While it won’t surprise any employers to learn that social networking sites get a lot of attention during business hours, the effects of such sites on workplace productivity may be unexpected.
A recent survey by Right Management of more than 1,000 individuals throughout North America finds that 48% of C-suite and vice president-level respondents said social networking seldom interferes with their productivity.
Only 18% of respondents overall reported that social networking on the job often interferes with productivity, while 41% said that it sometimes does so.
While roughly half of respondents admit to blocking access to certain social media sites, others are looking to harness the medium, explains Melvin Scales, senior vice-president of global solutions at Right Management.

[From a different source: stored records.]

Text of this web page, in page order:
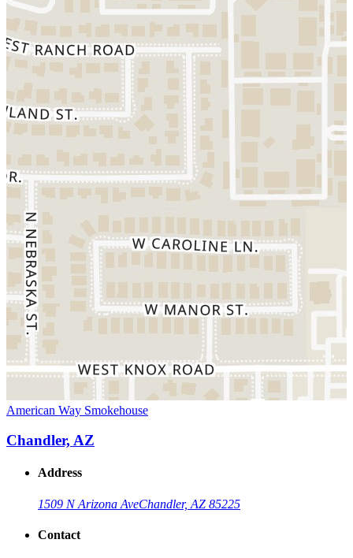
American Way Smokehouse
Chandler, AZ
Address
1509 N Arizona AveChandler, AZ 85225
Contact
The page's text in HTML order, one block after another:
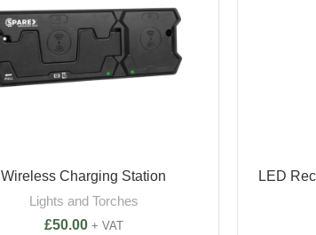
Wireless Charging Station
Lights and Torches
£50.00 + VAT
LED
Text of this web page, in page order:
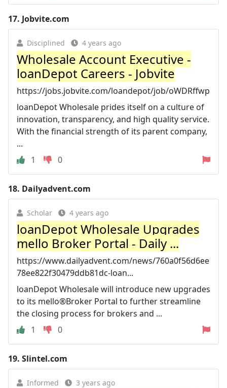
17. Jobvite.com
Disciplined 4 years ago
Wholesale Account Executive -
loanDepot Careers - Jobvite
https://jobs.jobvite.com/loandepot/job/oWDRffwp
loanDepot Wholesale prides itself on a culture of
innovation, transparency, and high quality service.
With the financial strength of its parent company,
...
1
0
18. Dailyadvent.com
Scholar 4 years ago
loanDepot Wholesale Upgrades
mello Broker Portal - Daily ...
https://www.dailyadvent.com/news/760a0f56d6ee
78ee822f30479ddb81dc-loan...
loanDepot Wholesale will introduce new upgrades
to its mello®Broker Portal to further streamline
the closing process for brokers and ...
1
0
19. Slintel.com
Informed 3 years ago

“We need to look for ways to channel social media in directions that benefit organizations and their employees,” he says. “Social networking is more and more central not just to how we stay in touch with family and friends, but how we stay connected to our colleagues. For many, social networking sites are an integral part of both personal and professional lives. Technology is changing how, where and when work gets done. It’s all about knowledge sharing, collaboration and transparency.”
Scales believes that managers should embrace new technologies in order to foster improved communications with employees to keep them engaged and informed.
“Forward looking companies use social networking to build loyalty, share ideas and experiences, and increase collaboration,” he says. “By nature, we are social creatures and these tools can foster brainstorming, teamwork and innovation. Organizations that resist are probably in a losing battle.”
Key survey findings:
• The larger the organization the less likely the perception that social networking hinders productivity, with 51% of people working at companies of 10,000+ employees responding that it seldom interferes, compared to 41% at smaller organizations;
• 62% of IT professionals said it seldom interferes, compared to 30% of sales professionals who reported that it often interferes;
• Of those aged 35 to 44, 47% said that it seldom interferes, compared to 35% of those aged 18 to 24.